→ **AIM OF THE TASK**:
Output the entries word for word. Omit images.
Segment Start: MATERIAL FOR THIS EXERCISE
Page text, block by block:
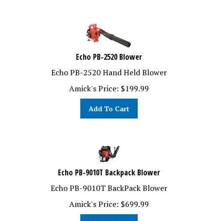
Echo PB-2520 Blower
Echo PB-2520 Hand Held Blower
Amick's Price:
$199.99
Add To Cart
Echo PB-9010T Backpack Blower
Echo PB-9010T BackPack Blower
Amick's Price:
$ 699.99
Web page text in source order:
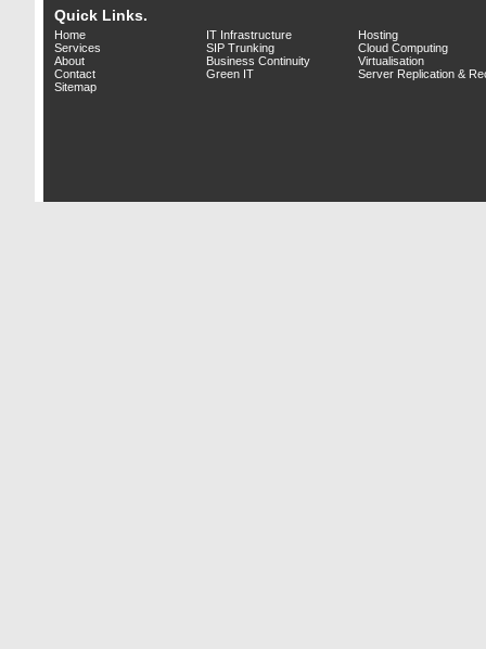
Quick Links.
Home
Services
About
Contact
Sitemap
IT Infrastructure
SIP Trunking
Business Continuity
Green IT
Hosting
Cloud Computing
Virtualisation
Server Replication &
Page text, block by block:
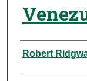
Authors
Robert
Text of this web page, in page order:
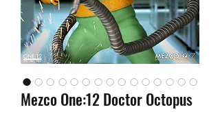
Mezco One:12 Doctor Octopus
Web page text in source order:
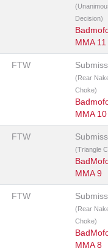
Decision)
MMA 11
FTW
(Rear
Choke)
MMA 10
FTW
(Triangle
MMA 9
FTW
(Rear
Choke)
MMA 8
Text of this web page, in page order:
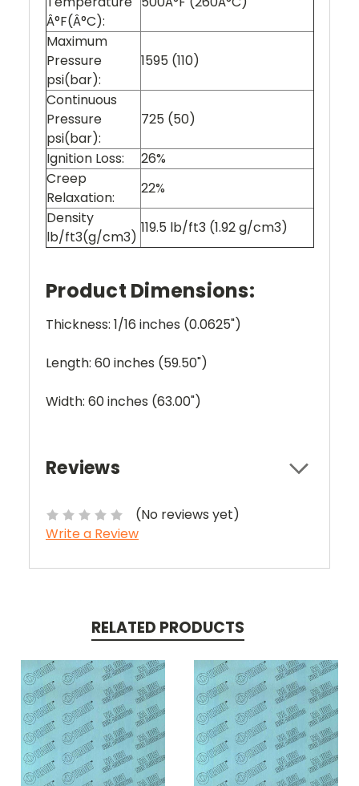
Â°F(Â°C):
Maximum
Pressure
psi(bar):
1595 (110)
Continuous
Pressure
psi(bar):
725 (50)
Ignition Loss:
26%
Creep
Relaxation:
22%
Density
lb/ft3(g/cm3)
119.5 lb/ft3 (1.92 g/cm3)
Product Dimensions:
Thickness: 1/16 inches (0.0625")
Length: 60 inches (59.50")
Width: 60 inches (63.00")
Reviews
(No reviews yet)
Write a Review
RELATED PRODUCTS
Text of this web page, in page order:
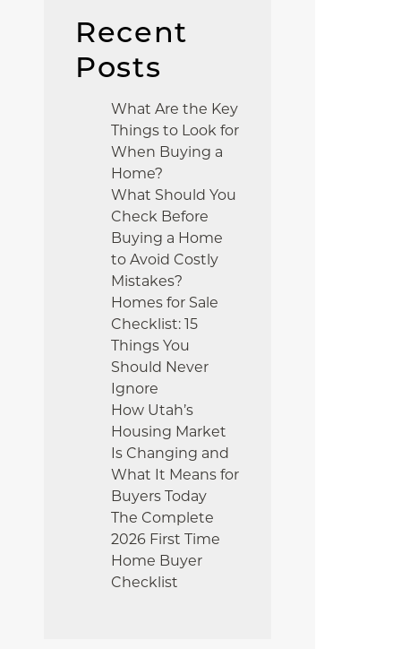
Recent
Posts
What Are the Key
Things to Look for
When Buying a
Home?
What Should You
Check Before
Buying a Home
to Avoid Costly
Mistakes?
Homes for Sale
Checklist: 15
Things You
Should Never
Ignore
How Utah’s
Housing Market
Is Changing and
What It Means for
Buyers Today
The Complete
2026 First Time
Home Buyer
Checklist
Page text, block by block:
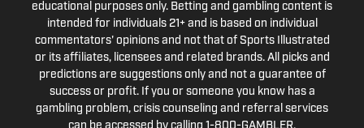
educational purposes only. Betting and gambling content is
intended for individuals 21+ and is based on individual
commentators' opinions and not that of Sports Illustrated
or its affiliates, licensees and related brands. All picks and
predictions are suggestions only and not a guarantee of
success or profit. If you or someone you know has a
gambling problem, crisis counseling and referral services
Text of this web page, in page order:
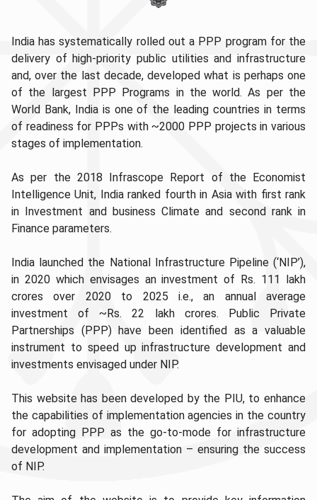
India has systematically rolled out a PPP program for the
delivery of high-priority public utilities and infrastructure
and, over the last decade, developed what is perhaps one
of the largest PPP Programs in the world. As per the
World Bank, India is one of the leading countries in terms
of readiness for PPPs with ~2000 PPP projects in various
stages of implementation.
As per the 2018 Infrascope Report of the Economist
Intelligence Unit, India ranked fourth in Asia with first rank
in Investment and business Climate and second rank in
Finance parameters.
India launched the National Infrastructure Pipeline (‘NIP’),
in 2020 which envisages an investment of Rs. 111 lakh
crores over 2020 to 2025 i.e., an annual average
investment of ~Rs. 22 lakh crores. Public Private
Partnerships (PPP) have been identified as a valuable
instrument to speed up infrastructure development and
investments envisaged under NIP.
This website has been developed by the PIU, to enhance
the capabilities of implementation agencies in the country
for adopting PPP as the go-to-mode for infrastructure
development and implementation – ensuring the success
of NIP.
Segment End: MATERIAL FOR THIS EXERCISE
→ **OUTPUT BELOW**:
Page text, block by block:
Echo PB-2520 Blower
Echo PB-2520 Hand Held Blower
Amick's Price:
$199.99
Add To Cart
Echo PB-9010T Backpack Blower
Echo PB-9010T BackPack Blower
Amick's Price:
$ 699.99
Web page text in source order:
Quick Links.
Home
Services
About
Contact
Sitemap
IT Infrastructure
SIP Trunking
Business Continuity
Green IT
Hosting
Cloud Computing
Virtualisation
Server Replication &
Page text, block by block:
Authors
Robert
Text of this web page, in page order:
Mezco One:12 Doctor Octopus
Web page text in source order:
Decision)
MMA 11
FTW
(Rear
Choke)
MMA 10
FTW
(Triangle
MMA 9
FTW
(Rear
Choke)
MMA 8
Text of this web page, in page order:
Â°F(Â°C):
Maximum
Pressure
psi(bar):
1595 (110)
Continuous
Pressure
psi(bar):
725 (50)
Ignition Loss:
26%
Creep
Relaxation:
22%
Density
lb/ft3(g/cm3)
119.5 lb/ft3 (1.92 g/cm3)
Product Dimensions:
Thickness: 1/16 inches (0.0625")
Length: 60 inches (59.50")
Width: 60 inches (63.00")
Reviews
(No reviews yet)
Write a Review
RELATED PRODUCTS
Text of this web page, in page order:
Recent
Posts
What Are the Key
Things to Look for
When Buying a
Home?
What Should You
Check Before
Buying a Home
to Avoid Costly
Mistakes?
Homes for Sale
Checklist: 15
Things You
Should Never
Ignore
How Utah’s
Housing Market
Is Changing and
What It Means for
Buyers Today
The Complete
2026 First Time
Home Buyer
Checklist
Page text, block by block:
educational purposes only. Betting and gambling content is
intended for individuals 21+ and is based on individual
commentators' opinions and not that of Sports Illustrated
or its affiliates, licensees and related brands. All picks and
predictions are suggestions only and not a guarantee of
success or profit. If you or someone you know has a
gambling problem, crisis counseling and referral services
Text of this web page, in page order:
India has systematically rolled out a PPP program for the
delivery of high-priority public utilities and infrastructure
and, over the last decade, developed what is perhaps one
of the largest PPP Programs in the world. As per the
World Bank, India is one of the leading countries in terms
of readiness for PPPs with ~2000 PPP projects in various
stages of implementation.
As per the 2018 Infrascope Report of the Economist
Intelligence Unit, India ranked fourth in Asia with first rank
in Investment and business Climate and second rank in
Finance parameters.
India launched the National Infrastructure Pipeline (‘NIP’),
in 2020 which envisages an investment of Rs. 111 lakh
crores over 2020 to 2025 i.e., an annual average
investment of ~Rs. 22 lakh crores. Public Private
Partnerships (PPP) have been identified as a valuable
instrument to speed up infrastructure development and
investments envisaged under NIP.
This website has been developed by the PIU, to enhance
the capabilities of implementation agencies in the country
for adopting PPP as the go-to-mode for infrastructure
development and implementation – ensuring the success
of NIP.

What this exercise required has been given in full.